また、摺動板24の第1扉2a側の端部には、平面ハンドル3のベロ31が係止する係止片41が前方に突出形成されているし、仮想中心Mを中心として係止片41に対応する位置には操作部材42が設けられ、手動による摺動操作(回動操作)を可能としている。
【0024】
図8は
図6のキャビネットの平面ハンドル3付近を拡大した正面説明図であり、この
図8に示すように、ベロ31は平面ハンドル3の右側に突出し、平面ハンドル3のロック操作で摺動板24の係止片41に係止して扉2はロックされる。
【0025】
このように、摺動板24を扉2の前面と平行に配置、即ち摺動面(仮想中心Mを中心とした回動面)を扉2の前面と平行に設けても良く、上述した回動板4cを縦配置したキャビネットと同様の効果に加えて、鎖錠棒を伸縮させる機構の奥行きを薄くできるため、機器を収納する内部空間を広げることができる。特に、摺動板24は仮想中心Mの周囲に設けた円弧状の長孔24aの作用で回転させており、軸部材を設けていないため、伸縮機構の奥行きを最小限にできる。

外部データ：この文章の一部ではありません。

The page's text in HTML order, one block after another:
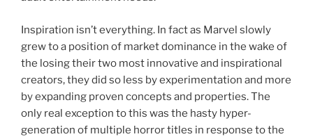
Inspiration isn’t everything. In fact as Marvel slowly
grew to a position of market dominance in the wake of
the losing their two most innovative and inspirational
creators, they did so less by experimentation and more
by expanding proven concepts and properties. The
only real exception to this was the hasty hyper-
generation of multiple horror titles in response to the
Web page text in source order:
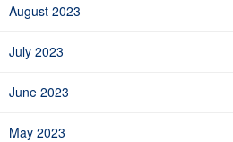
August 2023
July 2023
June 2023
May 2023
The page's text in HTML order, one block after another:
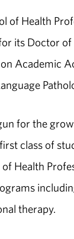
of Health
its Doctor
Academic
for the
class of
Health
therapy.

尚、摺動板24は、仮想中心Mの周囲に円弧状の長孔24aを形成して摺動により回転させているが、上記回動板4cの支持軸43と同様の軸部材を設けても良い。
【産業上の利用可能性】
【0026】
上記実施形態は、電気機器を収納するキャビネットについて説明したが、他の用途のキャビネットに対しても良好に使用でき、簡易な構造で観音開きの扉をロックできる。
【符号の説明】
【0027】
1・・本体、2・・扉、2a・・第1扉、2b・・第2扉、3・・平面ハンドル(開閉操作手段)、4・・鎖錠棒、4a・・上部棒体、4b・・下部棒体、4c・・回動板、24・・摺動板(回動板)、24a・・長孔、31・・ベロ、33・・回転軸、41・・係止片、42・・操作部材。